Anni dopo, e comunque ben prima della morte di don Girolamo - avvenuta il 27 gennaio 1965 a Vicenza - Lidia e Bice Morpurgo non mancheranno di rendere pubblico il nome del loro salvatore, sebbene questi fosse schivo a certe pubblicità : "Nutriamo una grande gratitudine per quel nobile sacerdote, anche perché mai ci fece alcuna pressione per convertirci alla sua fede. Sarebbe stato ucciso anche lui come i suoi fratelli se la guerra si fosse prolungata ancora".
Perché a don Girolamo i fascisti del Duce fecero ben presto pagare il suo ruolo di ’arciprete contro’, indipendentemente o meno dal dictat di Roberto Farinacci.

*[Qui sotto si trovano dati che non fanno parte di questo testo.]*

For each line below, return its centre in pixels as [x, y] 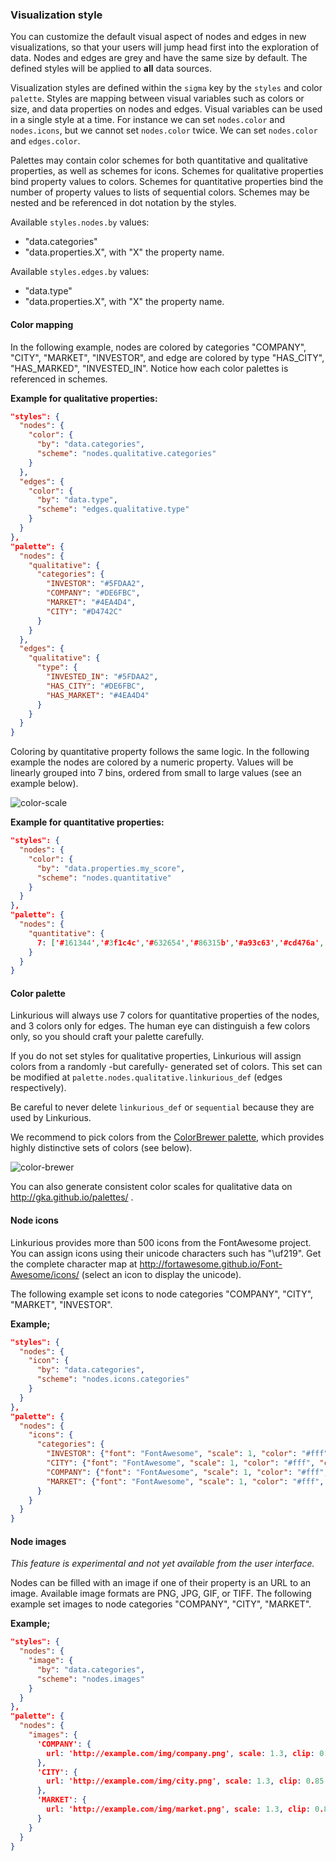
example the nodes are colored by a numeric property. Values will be [152, 762]
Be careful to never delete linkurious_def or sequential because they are [162, 1107]
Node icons [34, 1220]
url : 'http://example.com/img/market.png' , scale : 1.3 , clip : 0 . [185, 1809]
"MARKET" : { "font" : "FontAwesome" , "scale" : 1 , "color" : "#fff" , [185, 1481]
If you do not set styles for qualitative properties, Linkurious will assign [156, 1056]
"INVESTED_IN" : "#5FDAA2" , [102, 677]
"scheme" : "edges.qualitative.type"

Il 5 maggio 1944 uomini della “Compagnia della morte” (la squadra d’azione della Federazione provinciale dei Fasci repubblichini) arrivarono nella casa dei suoi fratelli a Campiglia dei Berici. Due fratelli, Arnaldo e Gerardo Tagliaferro – uno maestro di scuola elementare, l’altro contadino – presi alla sprovvista, furono catturati e, senza alcun processo, massacrati a raffiche di mitra. La colpa: ufficialmente quale rappresaglia dopo il ferimento, da parte di ignoti, del capo del fascio del paese. Cercavano anche un terzo fratello, Giuseppe, che riuscì a salvarsi scappando prima.
La morte dei due fratelli non lo bloccò e per i 12 mesi successivi di guerra don Girolamo non fece che proseguire nel suo cammino.
Non solo: era talmente autorevole e riconosciuto come ‘persona perbene’ anche dagli stessi uomini del Duce nell’Alto Vicentino - oramai sconfitti anche qui - che nell’ultima settimana di aprile 1945 il Comando della Divisione partigiana “Garemi” lo incaricò di trattare la resa dei fascisti e dei tedeschi di stanza a Schio. E questi lo accettarono, senza problemi, quale ‘giusto mediatore’.
Il 3 marzo 2023 don Girolamo è stato finalmente onorato per i suoi meriti. Le parole di motivazione sono peraltro più che eloquenti:
“Il riconoscimento di Giusto dell’Umanità viene tributato alle figure esemplari di resistenza morale che in ogni tempo e in ogni luogo della Terra hanno fatto del bene salvando vite umane, si sono battute in favore dei diritti umani durante i genocidi e hanno difeso la dignità della persona”.
Eppure durante il regime era stato giudicato quale ‘arciprete contro’. Contro chi e contro cosa, poi?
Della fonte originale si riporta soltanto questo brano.